Ferry Liando: Karya Bakti Skala Besar Implementasi Tridarma Perguruan Tinggi

  • 13 Jul 2026 09:58 WIB
  •  Manado

RRI.CO.ID, Melonguane – Universitas Sam Ratulangi Manado (Unsrat ) mendukung penuh pelaksanaan program Karya Bakti Skala besar yang dilaksanakan Kodam XIII Merdeka selama 2 bulan di daerah perbatasan Sulawesi Utara yaitu Kabupaten Kepulauan Talaud dan Sangihe.

Ditemui di Pelabuhan Melonguane, Senin 13 Juli 2026, Dekan Fakultas Ilmu Sosial dan Ilmu Politik (FISIP) Universitas Sam Ratulangi (Unsrat), Dr. Ferry Daud Liando, SIP, M.Si. mengatakan kegiatan ini merupakan bentuk kerja sama lintas pihak yang sekaligus menjadi bagian dari program pengabdian kepada masyarakat yang dijalankan oleh Universitas Sam Ratulangi.
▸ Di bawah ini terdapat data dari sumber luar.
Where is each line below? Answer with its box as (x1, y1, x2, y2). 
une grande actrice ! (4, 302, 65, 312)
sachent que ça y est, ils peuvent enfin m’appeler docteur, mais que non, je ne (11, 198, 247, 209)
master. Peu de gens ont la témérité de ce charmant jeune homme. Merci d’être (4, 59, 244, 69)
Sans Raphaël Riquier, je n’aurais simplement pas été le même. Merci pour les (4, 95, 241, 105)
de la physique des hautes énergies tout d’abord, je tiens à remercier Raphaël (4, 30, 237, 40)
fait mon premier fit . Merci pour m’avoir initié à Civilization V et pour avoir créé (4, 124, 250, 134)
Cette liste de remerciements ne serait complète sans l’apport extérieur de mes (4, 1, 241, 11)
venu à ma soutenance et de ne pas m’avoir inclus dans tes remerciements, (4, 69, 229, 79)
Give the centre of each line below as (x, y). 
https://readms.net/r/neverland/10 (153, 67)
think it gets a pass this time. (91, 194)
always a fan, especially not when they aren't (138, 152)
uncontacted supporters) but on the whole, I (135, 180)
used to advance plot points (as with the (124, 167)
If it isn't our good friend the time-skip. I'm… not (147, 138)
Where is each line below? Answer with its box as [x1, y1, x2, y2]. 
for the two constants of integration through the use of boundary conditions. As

Menurut Liando, lewa Karya Bakti Skala Besar civitas akademika tidak hanya hadir untuk membantu masyarakat, tetapi juga melihat secara langsung berbagai kebutuhan dan persoalan yang dihadapi warga di lapangan.
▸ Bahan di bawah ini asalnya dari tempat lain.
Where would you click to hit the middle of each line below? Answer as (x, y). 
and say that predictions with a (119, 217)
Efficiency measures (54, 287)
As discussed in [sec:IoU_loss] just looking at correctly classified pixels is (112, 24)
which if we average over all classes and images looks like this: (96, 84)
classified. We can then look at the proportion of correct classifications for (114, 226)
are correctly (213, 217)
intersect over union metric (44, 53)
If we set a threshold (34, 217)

"Ini merupakan salah satu bentuk pengabdian kepada masyarakat. Kami hadir di tengah masyarakat untuk melihat secara langsung apa yang menjadi kebutuhan mereka serta berbagai persoalan yang dihadapi," ujar Liando.

Ia menjelaskan, kegiatan ini melibatkan berbagai disiplin ilmu di lingkungan Unsrat. Setiap fakultas berkontribusi sesuai dengan bidang keilmuan masing-masing agar manfaat yang diberikan kepada masyarakat lebih optimal.

"Kalau menyangkut pembangunan infrastruktur, tentu teman-teman dari bidang teknik dapat memberikan kontribusi sesuai kompetensinya. Sementara dari bidang ilmu sosial berperan dalam aspek pemberdayaan masyarakat dan tata kelola pemerintahan. Selain itu ada pula kontribusi dari bidang kesehatan, pertanian, hingga kelautan. Jadi semua berbagi peran berdasarkan keilmuan masing-masing," jelas Ferry Liando.

Liando menambahkan, kegiatan tersebut juga menjadi sarana pembelajaran yang sangat penting bagi mahasiswa. Menurutnya, proses pendidikan tidak cukup hanya berlangsung di ruang kuliah, tetapi juga harus diperkaya dengan pengalaman nyata di tengah masyarakat.

"Mahasiswa perlu melihat langsung kondisi di lapangan agar mereka mengetahui apakah ada kesenjangan antara teori yang dipelajari di kelas dengan realitas yang terjadi di masyarakat. Pengalaman seperti ini akan melengkapi proses pembelajaran mereka," katanya.

Lebih lanjut, ia berharap berbagai persoalan yang ditemukan mahasiswa selama mengikuti kegiatan Karya Bakti Skala Besar dapat menjadi bahan kajian ilmiah yang bermanfaat.

"Bisa saja berbagai persoalan yang mereka temukan kemudian ditindaklanjuti melalui penelitian atau karya ilmiah, termasuk menjadi topik skripsi, sehingga hasilnya dapat memberikan solusi bagi masyarakat," tutup Liando.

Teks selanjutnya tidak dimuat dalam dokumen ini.